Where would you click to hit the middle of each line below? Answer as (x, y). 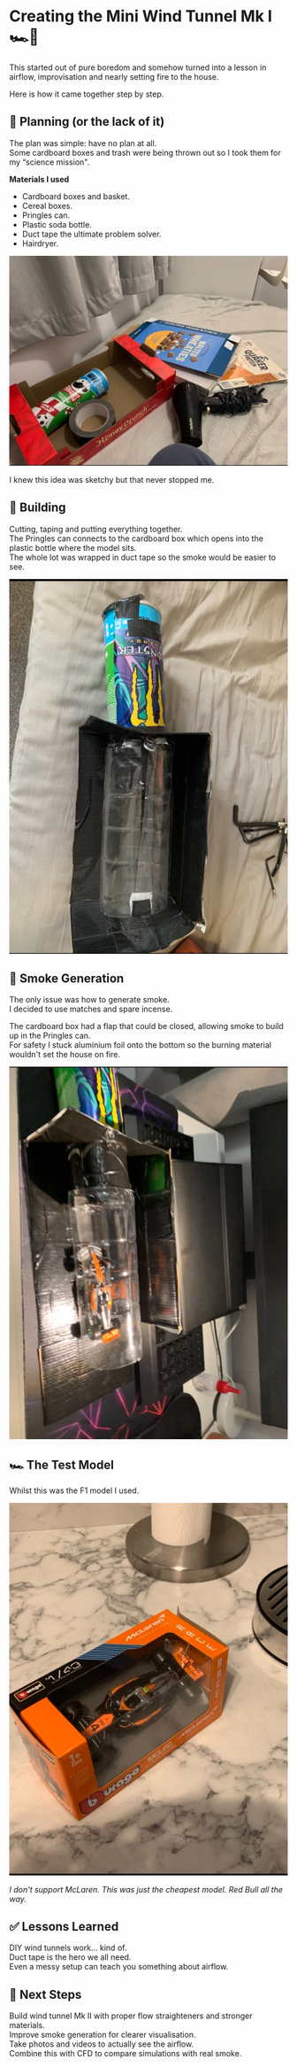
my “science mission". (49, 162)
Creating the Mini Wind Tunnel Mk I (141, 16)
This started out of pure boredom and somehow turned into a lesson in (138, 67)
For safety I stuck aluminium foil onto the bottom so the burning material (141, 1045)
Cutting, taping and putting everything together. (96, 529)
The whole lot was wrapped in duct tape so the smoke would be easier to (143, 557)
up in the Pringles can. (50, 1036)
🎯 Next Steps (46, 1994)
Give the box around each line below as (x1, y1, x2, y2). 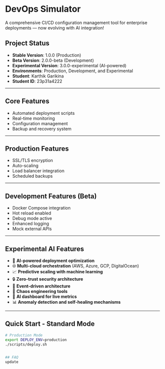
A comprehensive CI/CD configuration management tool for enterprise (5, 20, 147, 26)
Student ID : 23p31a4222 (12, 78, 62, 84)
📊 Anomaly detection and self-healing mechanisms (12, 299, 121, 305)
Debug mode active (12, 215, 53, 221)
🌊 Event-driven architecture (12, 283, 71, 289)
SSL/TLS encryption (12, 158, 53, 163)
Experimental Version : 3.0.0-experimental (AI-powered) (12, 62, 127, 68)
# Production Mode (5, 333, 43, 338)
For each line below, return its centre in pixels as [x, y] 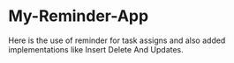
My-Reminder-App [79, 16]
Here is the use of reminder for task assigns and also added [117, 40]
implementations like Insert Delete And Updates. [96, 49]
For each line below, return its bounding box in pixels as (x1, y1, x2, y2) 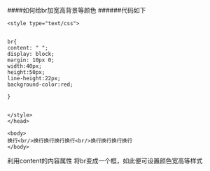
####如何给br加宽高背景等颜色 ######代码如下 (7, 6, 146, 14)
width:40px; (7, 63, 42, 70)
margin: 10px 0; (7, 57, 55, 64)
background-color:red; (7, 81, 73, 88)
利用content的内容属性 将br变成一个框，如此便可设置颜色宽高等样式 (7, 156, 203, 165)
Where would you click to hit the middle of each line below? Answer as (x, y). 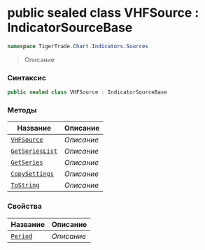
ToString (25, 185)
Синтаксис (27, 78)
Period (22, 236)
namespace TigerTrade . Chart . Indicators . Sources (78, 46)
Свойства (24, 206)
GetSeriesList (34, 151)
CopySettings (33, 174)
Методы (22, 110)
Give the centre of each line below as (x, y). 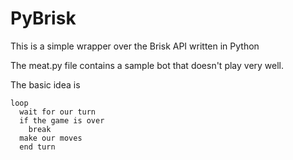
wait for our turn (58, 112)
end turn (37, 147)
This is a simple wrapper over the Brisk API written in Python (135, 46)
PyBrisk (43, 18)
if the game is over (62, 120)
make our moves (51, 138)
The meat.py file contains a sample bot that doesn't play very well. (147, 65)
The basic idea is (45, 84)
..............................
▶ _ACTIVITY_
Go to the line above that has "Student ID : 23p31a4222 (12, 78, 62, 84)" and copy exactly from there down to the line that has "Here is the", both included. Leave the pictures out.

▶ _SOLUTION TO THE EXERCISE_
Student ID : 23p31a4222 (12, 78, 62, 84)
📊 Anomaly detection and self-healing mechanisms (12, 299, 121, 305)
Debug mode active (12, 215, 53, 221)
🌊 Event-driven architecture (12, 283, 71, 289)
SSL/TLS encryption (12, 158, 53, 163)
Experimental Version : 3.0.0-experimental (AI-powered) (12, 62, 127, 68)
# Production Mode (5, 333, 43, 338)
For each line below, return its centre in pixels as [x, y] 
My-Reminder-App [79, 16]
Here is the use of reminder for task assigns and also added [117, 40]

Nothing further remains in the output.